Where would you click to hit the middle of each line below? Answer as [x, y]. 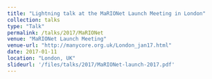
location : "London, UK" [42, 58]
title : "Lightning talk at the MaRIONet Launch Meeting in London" [107, 13]
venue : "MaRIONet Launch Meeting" [57, 39]
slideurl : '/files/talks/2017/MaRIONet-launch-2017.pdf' [91, 65]
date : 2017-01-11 [32, 52]
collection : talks [34, 20]
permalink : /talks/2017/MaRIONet [55, 33]
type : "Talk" [26, 26]
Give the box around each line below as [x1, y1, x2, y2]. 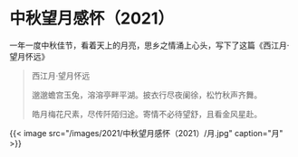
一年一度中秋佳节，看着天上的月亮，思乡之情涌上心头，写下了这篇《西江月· [9, 40, 290, 51]
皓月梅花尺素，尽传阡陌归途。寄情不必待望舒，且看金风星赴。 [31, 108, 263, 119]
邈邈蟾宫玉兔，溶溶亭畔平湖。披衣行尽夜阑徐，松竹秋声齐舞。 [31, 89, 263, 100]
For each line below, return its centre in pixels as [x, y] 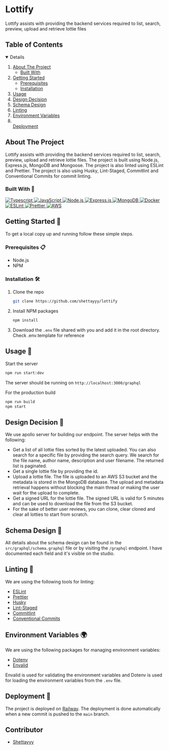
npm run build [20, 402]
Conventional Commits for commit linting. [48, 176]
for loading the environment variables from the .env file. [63, 680]
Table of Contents [34, 45]
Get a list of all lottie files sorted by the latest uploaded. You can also [84, 450]
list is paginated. [30, 466]
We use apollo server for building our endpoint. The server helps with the [82, 435]
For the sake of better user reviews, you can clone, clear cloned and [84, 509]
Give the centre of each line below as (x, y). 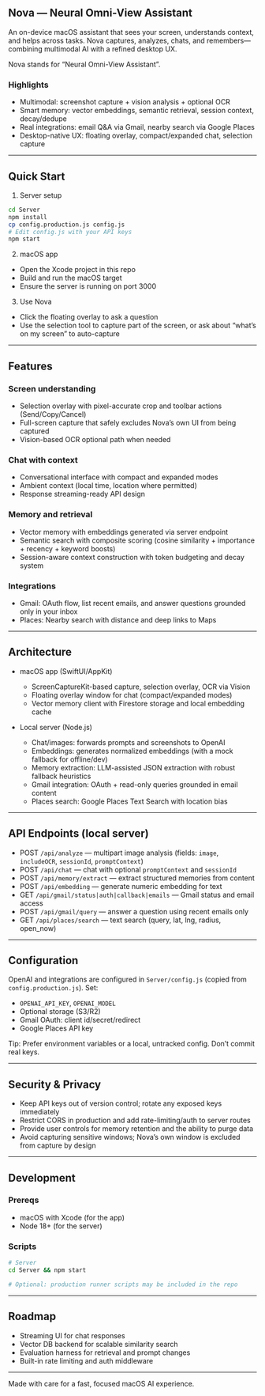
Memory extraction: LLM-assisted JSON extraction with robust (133, 767)
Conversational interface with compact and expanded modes (119, 477)
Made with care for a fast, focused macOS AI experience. (101, 1383)
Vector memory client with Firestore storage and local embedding (138, 703)
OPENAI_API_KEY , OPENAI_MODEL (67, 1003)
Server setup (41, 195)
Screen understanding (52, 388)
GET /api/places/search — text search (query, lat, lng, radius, (120, 920)
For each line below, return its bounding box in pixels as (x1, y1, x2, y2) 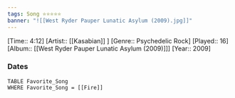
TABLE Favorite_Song (7, 77, 69, 85)
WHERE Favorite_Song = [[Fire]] (7, 84, 103, 91)
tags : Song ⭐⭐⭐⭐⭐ (7, 10, 62, 18)
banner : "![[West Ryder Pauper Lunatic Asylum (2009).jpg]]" (7, 17, 193, 24)
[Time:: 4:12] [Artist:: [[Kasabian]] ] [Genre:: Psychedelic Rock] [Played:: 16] (7, 36, 229, 45)
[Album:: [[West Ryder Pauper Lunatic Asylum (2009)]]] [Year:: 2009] (7, 44, 211, 53)
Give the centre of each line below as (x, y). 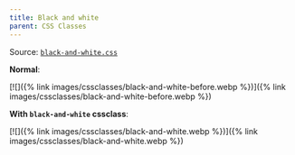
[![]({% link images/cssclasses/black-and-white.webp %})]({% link (133, 131)
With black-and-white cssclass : (69, 114)
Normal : (25, 69)
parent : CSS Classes (48, 26)
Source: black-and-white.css (63, 51)
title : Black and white (54, 18)
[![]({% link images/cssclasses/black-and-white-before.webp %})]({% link (148, 87)
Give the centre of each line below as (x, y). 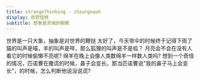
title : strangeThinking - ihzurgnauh (54, 12)
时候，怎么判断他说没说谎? (58, 71)
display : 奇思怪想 (28, 17)
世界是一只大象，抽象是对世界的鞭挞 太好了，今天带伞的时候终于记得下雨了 (99, 41)
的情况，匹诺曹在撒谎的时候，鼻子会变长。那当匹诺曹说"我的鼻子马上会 (95, 63)
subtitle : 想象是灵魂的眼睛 (38, 23)
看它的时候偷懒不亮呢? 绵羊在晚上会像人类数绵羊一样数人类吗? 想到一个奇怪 (100, 56)
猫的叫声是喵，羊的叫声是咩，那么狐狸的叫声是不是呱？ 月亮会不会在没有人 (99, 48)
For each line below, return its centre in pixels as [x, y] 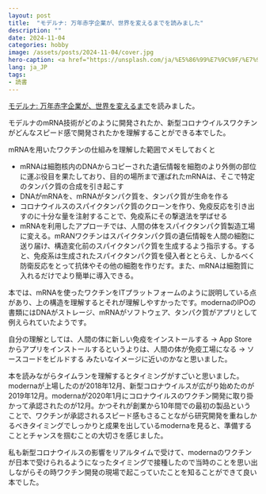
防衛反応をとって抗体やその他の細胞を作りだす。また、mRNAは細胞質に [137, 265]
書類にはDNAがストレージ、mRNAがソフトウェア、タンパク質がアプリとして [133, 312]
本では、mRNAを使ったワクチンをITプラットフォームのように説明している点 [133, 292]
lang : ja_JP [28, 68]
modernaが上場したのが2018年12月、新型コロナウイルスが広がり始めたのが [131, 385]
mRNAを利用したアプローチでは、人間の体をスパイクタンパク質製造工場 [137, 226]
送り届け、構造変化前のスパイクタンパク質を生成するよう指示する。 [130, 245]
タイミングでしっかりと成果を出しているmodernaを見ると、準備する [141, 425]
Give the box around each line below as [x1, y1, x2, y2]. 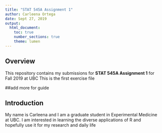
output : [5, 21, 21, 26]
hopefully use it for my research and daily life [5, 122, 96, 128]
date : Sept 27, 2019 [5, 16, 47, 21]
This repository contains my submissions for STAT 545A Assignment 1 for [5, 70, 155, 76]
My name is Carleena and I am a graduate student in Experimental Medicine [5, 112, 158, 118]
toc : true [14, 30, 34, 35]
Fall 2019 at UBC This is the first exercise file [5, 75, 95, 81]
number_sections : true [14, 35, 60, 40]
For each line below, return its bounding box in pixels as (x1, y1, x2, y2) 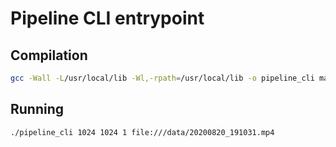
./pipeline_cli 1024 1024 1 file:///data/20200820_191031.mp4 (10, 127, 275, 137)
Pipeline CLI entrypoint (10, 7, 205, 30)
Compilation (10, 47, 88, 64)
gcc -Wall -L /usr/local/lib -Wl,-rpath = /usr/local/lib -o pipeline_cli (10, 73, 315, 83)
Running (10, 101, 65, 118)
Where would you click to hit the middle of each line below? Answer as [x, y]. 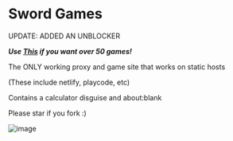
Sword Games [56, 14]
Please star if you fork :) [48, 113]
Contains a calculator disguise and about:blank [85, 97]
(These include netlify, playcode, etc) [69, 82]
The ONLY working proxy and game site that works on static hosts [117, 67]
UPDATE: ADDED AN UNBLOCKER [64, 36]
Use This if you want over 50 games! [70, 51]
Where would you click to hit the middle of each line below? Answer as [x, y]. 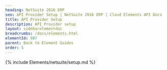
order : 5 [14, 48]
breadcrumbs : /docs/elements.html [42, 33]
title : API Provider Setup [34, 19]
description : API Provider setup [41, 24]
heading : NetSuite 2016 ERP [35, 10]
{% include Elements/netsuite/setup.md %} [51, 62]
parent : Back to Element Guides [39, 43]
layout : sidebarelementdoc [34, 29]
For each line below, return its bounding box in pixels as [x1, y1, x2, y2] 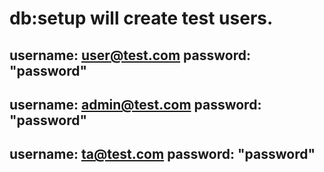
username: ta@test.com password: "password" [9, 146, 316, 163]
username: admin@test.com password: [9, 96, 262, 113]
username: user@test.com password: [9, 47, 251, 64]
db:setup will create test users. [9, 7, 274, 30]
________
● **Your objective**: A precise repetition of every entry, free of pictures, is the expected answer.

● **Task response**:
Where would you click to hit the middle of each line below? Answer as [x, y]. 
location : "London, UK" [42, 58]
title : "Lightning talk at the MaRIONet Launch Meeting in London" [107, 13]
venue : "MaRIONet Launch Meeting" [57, 39]
slideurl : '/files/talks/2017/MaRIONet-launch-2017.pdf' [91, 65]
date : 2017-01-11 [32, 52]
collection : talks [34, 20]
permalink : /talks/2017/MaRIONet [55, 33]
type : "Talk" [26, 26]
Give the box around each line below as [x1, y1, x2, y2]. 
一年一度中秋佳节，看着天上的月亮，思乡之情涌上心头，写下了这篇《西江月· [9, 40, 290, 51]
皓月梅花尺素，尽传阡陌归途。寄情不必待望舒，且看金风星赴。 [31, 108, 263, 119]
邈邈蟾宫玉兔，溶溶亭畔平湖。披衣行尽夜阑徐，松竹秋声齐舞。 [31, 89, 263, 100]
For each line below, return its centre in pixels as [x, y] 
npm run build [20, 402]
Conventional Commits for commit linting. [48, 176]
for loading the environment variables from the .env file. [63, 680]
Table of Contents [34, 45]
Get a list of all lottie files sorted by the latest uploaded. You can also [84, 450]
list is paginated. [30, 466]
We use apollo server for building our endpoint. The server helps with the [82, 435]
For the sake of better user reviews, you can clone, clear cloned and [84, 509]
Give the centre of each line below as (x, y). 
Memory extraction: LLM-assisted JSON extraction with robust (133, 767)
Conversational interface with compact and expanded modes (119, 477)
Made with care for a fast, focused macOS AI experience. (101, 1383)
Vector memory client with Firestore storage and local embedding (138, 703)
OPENAI_API_KEY , OPENAI_MODEL (67, 1003)
Server setup (41, 195)
Screen understanding (52, 388)
GET /api/places/search — text search (query, lat, lng, radius, (120, 920)
For each line below, return its bounding box in pixels as (x1, y1, x2, y2) 
TABLE Favorite_Song (7, 77, 69, 85)
WHERE Favorite_Song = [[Fire]] (7, 84, 103, 91)
tags : Song ⭐⭐⭐⭐⭐ (7, 10, 62, 18)
banner : "![[West Ryder Pauper Lunatic Asylum (2009).jpg]]" (7, 17, 193, 24)
[Time:: 4:12] [Artist:: [[Kasabian]] ] [Genre:: Psychedelic Rock] [Played:: 16] (7, 36, 229, 45)
[Album:: [[West Ryder Pauper Lunatic Asylum (2009)]]] [Year:: 2009] (7, 44, 211, 53)
Give the centre of each line below as (x, y). 
[![]({% link images/cssclasses/black-and-white.webp %})]({% link (133, 131)
With black-and-white cssclass : (69, 114)
Normal : (25, 69)
parent : CSS Classes (48, 26)
Source: black-and-white.css (63, 51)
title : Black and white (54, 18)
[![]({% link images/cssclasses/black-and-white-before.webp %})]({% link (148, 87)
Give the centre of each line below as (x, y). 
title : strangeThinking - ihzurgnauh (54, 12)
时候，怎么判断他说没说谎? (58, 71)
display : 奇思怪想 (28, 17)
世界是一只大象，抽象是对世界的鞭挞 太好了，今天带伞的时候终于记得下雨了 (99, 41)
的情况，匹诺曹在撒谎的时候，鼻子会变长。那当匹诺曹说"我的鼻子马上会 (95, 63)
subtitle : 想象是灵魂的眼睛 (38, 23)
看它的时候偷懒不亮呢? 绵羊在晚上会像人类数绵羊一样数人类吗? 想到一个奇怪 (100, 56)
猫的叫声是喵，羊的叫声是咩，那么狐狸的叫声是不是呱？ 月亮会不会在没有人 (99, 48)
For each line below, return its centre in pixels as [x, y] 
防衛反応をとって抗体やその他の細胞を作りだす。また、mRNAは細胞質に [137, 265]
書類にはDNAがストレージ、mRNAがソフトウェア、タンパク質がアプリとして [133, 312]
本では、mRNAを使ったワクチンをITプラットフォームのように説明している点 [133, 292]
lang : ja_JP [28, 68]
modernaが上場したのが2018年12月、新型コロナウイルスが広がり始めたのが [131, 385]
mRNAを利用したアプローチでは、人間の体をスパイクタンパク質製造工場 [137, 226]
送り届け、構造変化前のスパイクタンパク質を生成するよう指示する。 [130, 245]
タイミングでしっかりと成果を出しているmodernaを見ると、準備する [141, 425]
Give the box around each line below as [x1, y1, x2, y2]. 
output : [5, 21, 21, 26]
hopefully use it for my research and daily life [5, 122, 96, 128]
date : Sept 27, 2019 [5, 16, 47, 21]
This repository contains my submissions for STAT 545A Assignment 1 for [5, 70, 155, 76]
My name is Carleena and I am a graduate student in Experimental Medicine [5, 112, 158, 118]
toc : true [14, 30, 34, 35]
Fall 2019 at UBC This is the first exercise file [5, 75, 95, 81]
number_sections : true [14, 35, 60, 40]
For each line below, return its bounding box in pixels as (x1, y1, x2, y2) 
./pipeline_cli 1024 1024 1 file:///data/20200820_191031.mp4 (10, 127, 275, 137)
Pipeline CLI entrypoint (10, 7, 205, 30)
Compilation (10, 47, 88, 64)
gcc -Wall -L /usr/local/lib -Wl,-rpath = /usr/local/lib -o pipeline_cli (10, 73, 315, 83)
Running (10, 101, 65, 118)
Where would you click to hit the middle of each line below? Answer as [x, y]. 
Sword Games [56, 14]
Please star if you fork :) [48, 113]
Contains a calculator disguise and about:blank [85, 97]
(These include netlify, playcode, etc) [69, 82]
The ONLY working proxy and game site that works on static hosts [117, 67]
UPDATE: ADDED AN UNBLOCKER [64, 36]
Use This if you want over 50 games! [70, 51]
Where would you click to hit the middle of each line below? Answer as [x, y]. 
order : 5 [14, 48]
breadcrumbs : /docs/elements.html [42, 33]
title : API Provider Setup [34, 19]
description : API Provider setup [41, 24]
heading : NetSuite 2016 ERP [35, 10]
{% include Elements/netsuite/setup.md %} [51, 62]
parent : Back to Element Guides [39, 43]
layout : sidebarelementdoc [34, 29]
For each line below, return its bounding box in pixels as [x1, y1, x2, y2] 
username: ta@test.com password: "password" [9, 146, 316, 163]
username: admin@test.com password: [9, 96, 262, 113]
username: user@test.com password: [9, 47, 251, 64]
db:setup will create test users. [9, 7, 274, 30]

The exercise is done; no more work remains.